Fiber Sensor Application
Gyroscope is the core component of the inertial system, which is used to measure the relative inertial space of the moving carrier to the angular velocity caused by the angular movement. Combined with the displacement and linear velocity generated by the linear velocity measured by the accelerometer, the real-time attitude, velocity, position and other information of the carrier can be obtained through integration and other operations.
The basic principle of Fiber Optic Gyroscope (FOG) is the Sagnac effect proposed by G. Sagnac, that is, the phase difference between two light waves propagating along the closed loop is directly proportional to the normal input angular velocity of the closed optical path.
Compared with other types of Gyroscopes, the main advantages of Fiber Optic Gyroscopes (FOG) are Small Size, Light Weight, Low Power Consumption, Long Life Service, High Reliability, Suitable of Mass Production and so on. Therefore, its proportion in the application of Gyroscopes is increasing year by year. The application of Fiber Optic Gyroscope is mainly used in three application fields: Positioning, Attitude Control and Inertial Measurement. It plays an important military role and has irreplaceable advantages in many industrial fields.
According to the working principle, Fiber Optic Gyroscopes can be divided into three types: Interference Type (IFOG), Resonator Type (RFOG) and Brillouin Type (BFOG). At present, the Interference Fiber Optic Gyroscopes(I-FOG) are widely used. Because the length of sensing fiber can reach several thousand meters by using specific fiber coil winding method, the sensitivity of Fiber Optic Gyroscopes can also meet the needs of low and medium accuracy Gyroscopes. However, there are still many difficulties to further improve the accuracy, mainly due to the constraints of temperature stability, etc, to reach high accuracy.
Fiber Optic Gyroscope includes optical part and signal processing part.
a) Light Source
The light source provides the optical signal needed by FOG, and its influence factors on FOG accuracy mainly include: optical wavelength stability, power stability and polarization stability. At present, the commonly used light sources of FOG are Super Luminescent Diode (SLD) and Amplified Spontaneous Emission (ASE) using erbium-doped fiber.
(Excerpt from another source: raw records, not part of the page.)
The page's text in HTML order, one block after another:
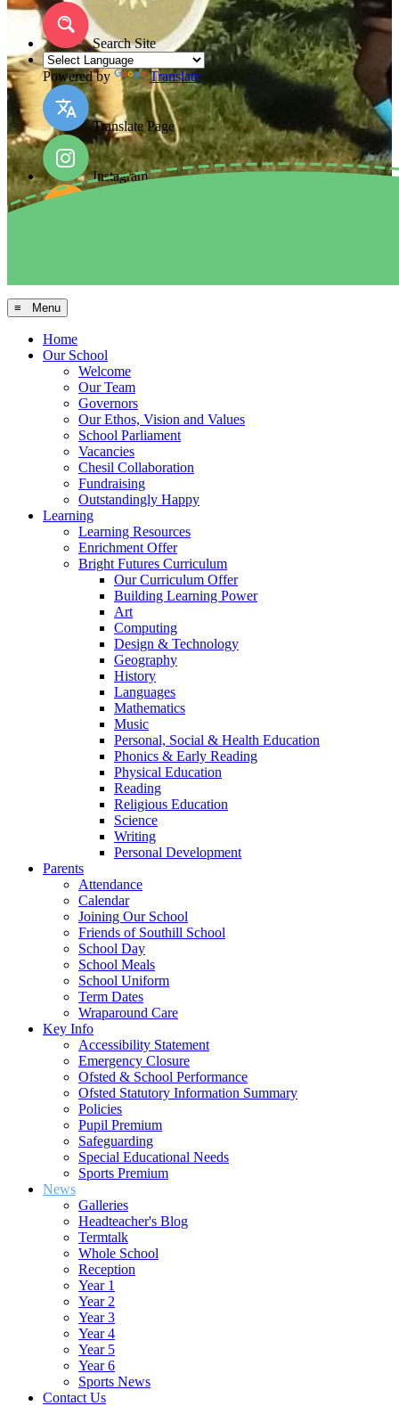
Search Site
Powered by Translate
Translate Page
Instagram
≡ Menu
Home
Our School
Welcome
Our Team
Governors
Our Ethos, Vision and Values
School Parliament
Vacancies
Chesil Collaboration
Fundraising
Outstandingly Happy
Learning
Learning Resources
Enrichment Offer
Bright Futures Curriculum
Our Curriculum Offer
Building Learning Power
Art
Computing
Design & Technology
Geography
History
Languages
Mathematics
Music
Personal, Social & Health Education
Phonics & Early Reading
Physical Education
Reading
Religious Education
Science
Writing
Personal Development
Parents
Attendance
Calendar
Joining Our School
Friends of Southill School
School Day
School Meals
School Uniform
Term Dates
Wraparound Care
Key Info
Accessibility Statement
Emergency Closure
Ofsted & School Performance
Ofsted Statutory Information Summary
Policies
Pupil Premium
Safeguarding
Special Educational Needs
Sports Premium
News
Galleries
Headteacher's Blog
Termtalk
Whole School
Reception
Year 1
Year 2
Year 3
Year 4
Year 5
Year 6
Sports News
Contact Us
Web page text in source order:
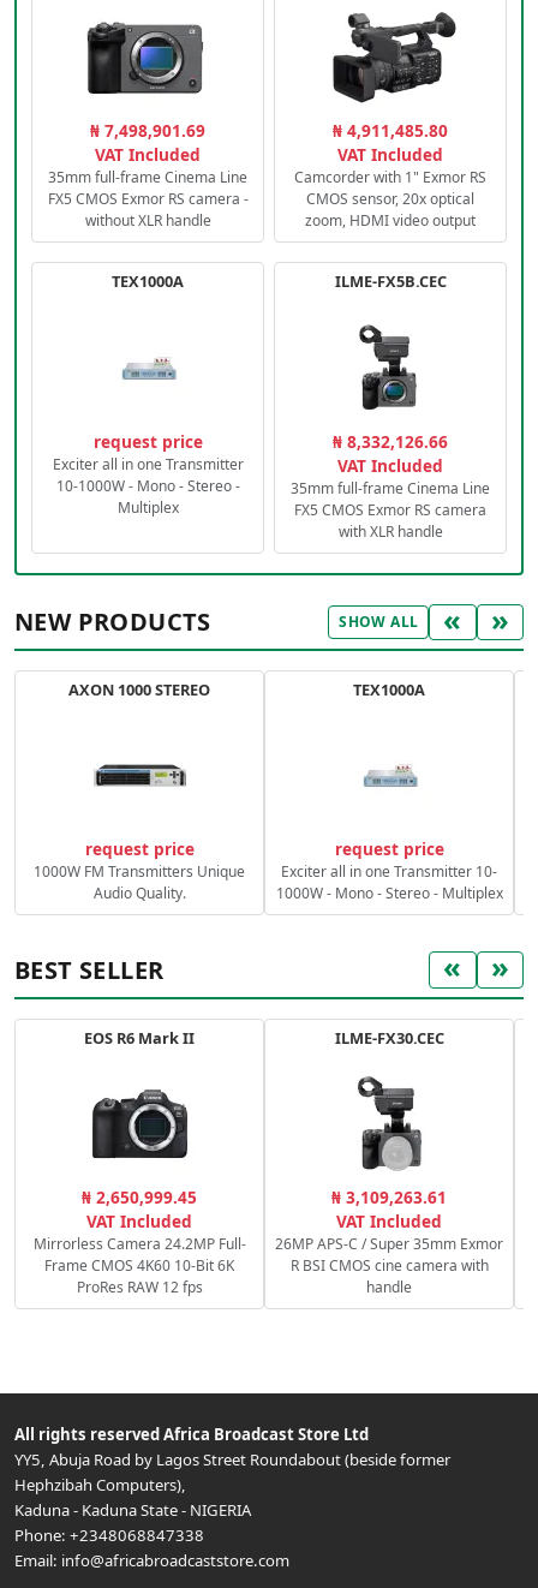
₦ 7,498,901.69
VAT Included
35mm full-frame Cinema Line
FX5 CMOS Exmor RS camera -
without XLR handle
₦ 4,911,485.80
VAT Included
Camcorder with 1" Exmor RS
CMOS sensor, 20x optical
zoom, HDMI video output
TEX1000A
request price
Exciter all in one Transmitter
10-1000W - Mono - Stereo -
Multiplex
ILME-FX5B.CEC
₦ 8,332,126.66
VAT Included
35mm full-frame Cinema Line
FX5 CMOS Exmor RS camera
with XLR handle
NEW PRODUCTS SHOW ALL « »
AXON 1000 STEREO
request price
1000W FM Transmitters Unique
Audio Quality.
TEX1000A
request price
Exciter all in one Transmitter 10-
1000W - Mono - Stereo - Multiplex
BEST SELLER « »
EOS R6 Mark II
₦ 2,650,999.45
VAT Included
Mirrorless Camera 24.2MP Full-
Frame CMOS 4K60 10-Bit 6K
ProRes RAW 12 fps
ILME-FX30.CEC
₦ 3,109,263.61
VAT Included
26MP APS-C / Super 35mm Exmor
R BSI CMOS cine camera with
handle
All rights reserved Africa Broadcast Store Ltd
YY5, Abuja Road by Lagos Street Roundabout (beside former
Hephzibah Computers),
Kaduna- Kaduna State- NIGERIA
Phone: +2348068847338
Email: info@africabroadcaststore.com
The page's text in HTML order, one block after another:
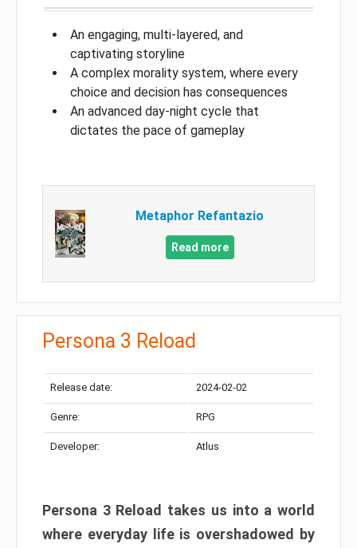
An engaging, multi-layered, and
captivating storyline
A complex morality system, where every
choice and decision has consequences
An advanced day-night cycle that
dictates the pace of gameplay
Metaphor Refantazio
Read more
Persona 3 Reload
Release date: 2024-02-02
Genre: RPG
Developer: Atlus
Persona 3 Reload takes us into a world
where everyday life is overshadowed by
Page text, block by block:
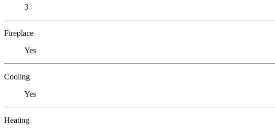
3
Fireplace
Yes
Cooling
Yes
Heating
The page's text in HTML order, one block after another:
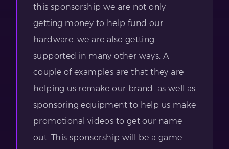
this sponsorship we are not only
getting money to help fund our
hardware, we are also getting
supported in many other ways. A
couple of examples are that they are
helping us remake our brand, as well as
sponsoring equipment to help us make
promotional videos to get our name
out. This sponsorship will be a game
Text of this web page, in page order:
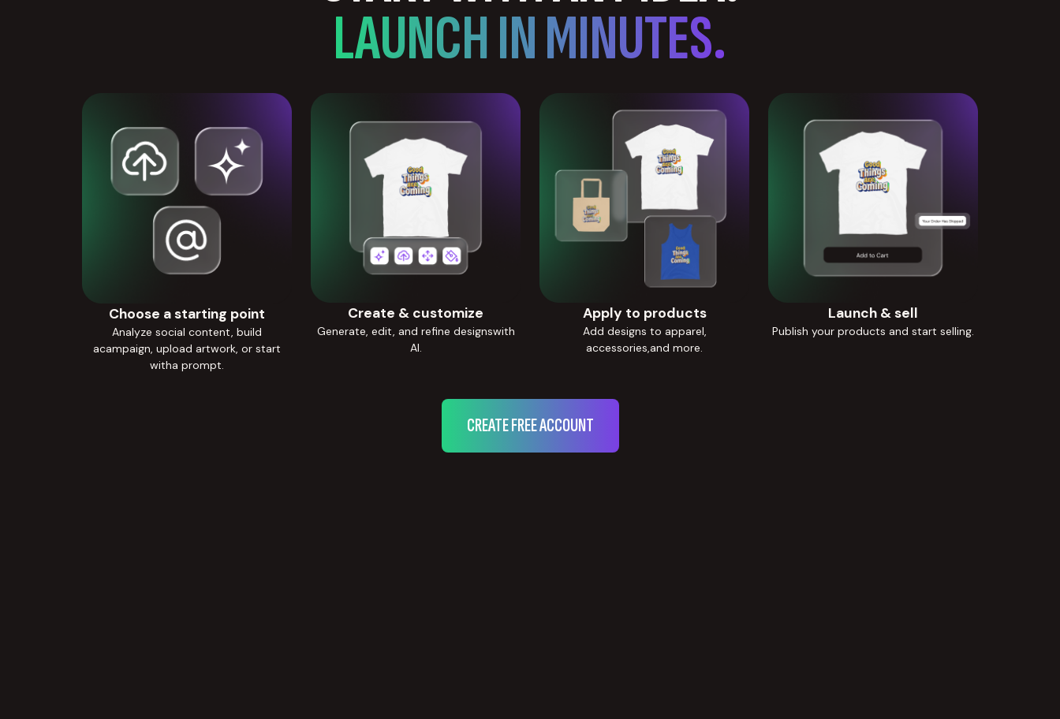
LAUNCH IN MINUTES.
Choose a starting point
Analyze social content, build
acampaign, upload artwork, or start
witha prompt.
Create & customize
Generate, edit, and refine designswith
AI.
Apply to products
Add designs to apparel,
accessories,and more.
Launch & sell
Publish your products and start selling.
CREATE FREE ACCOUNT
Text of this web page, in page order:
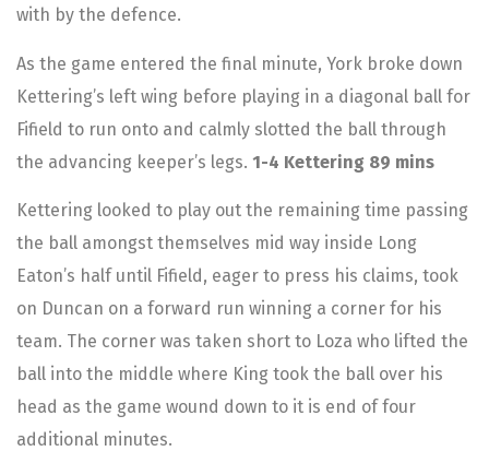
with by the defence.
As the game entered the final minute, York broke down
Kettering’s left wing before playing in a diagonal ball for
Fifield to run onto and calmly slotted the ball through
the advancing keeper’s legs. 1-4 Kettering 89 mins
Kettering looked to play out the remaining time passing
the ball amongst themselves mid way inside Long
Eaton’s half until Fifield, eager to press his claims, took
on Duncan on a forward run winning a corner for his
team. The corner was taken short to Loza who lifted the
ball into the middle where King took the ball over his
head as the game wound down to it is end of four
additional minutes.

SLD light source has poor stability of average wavelength, so it is suitable for low accuracy FOG. The ASE light source has a lot of improvement in spectral width and spectral stability compared with SLD light source, and the output power is also very high. The basic principle of ASE light source is to amplify the spontaneous emission signal generated by Erbium-Doped fiber under the action of pump light.
b) Polarization control
Polarization fluctuation is one of the key factors that affect the performance of Gyro. In order to control the bias caused by polarization instability in FOG, Polarization Maintaining fiber is usually used in the Fiber Coil, so the components in the optical path also need to use Polarization Maintaining Components, such as Polarization Maintaining Coupler, Polarization Maintaining Isolator, etc. the polarization controlling part in the integrated optical path is the polarizer, which can ensure the performance of FOG to be greatly improved, but the cost is also high.
In addition, depolarization technology can also be used. In this way, only ordinary Single-Mode optical fiber is needed for Fiber Coil, and no polarization maintaining device is needed for components in optical path, while fiber depolarizer is needed for polarization controller.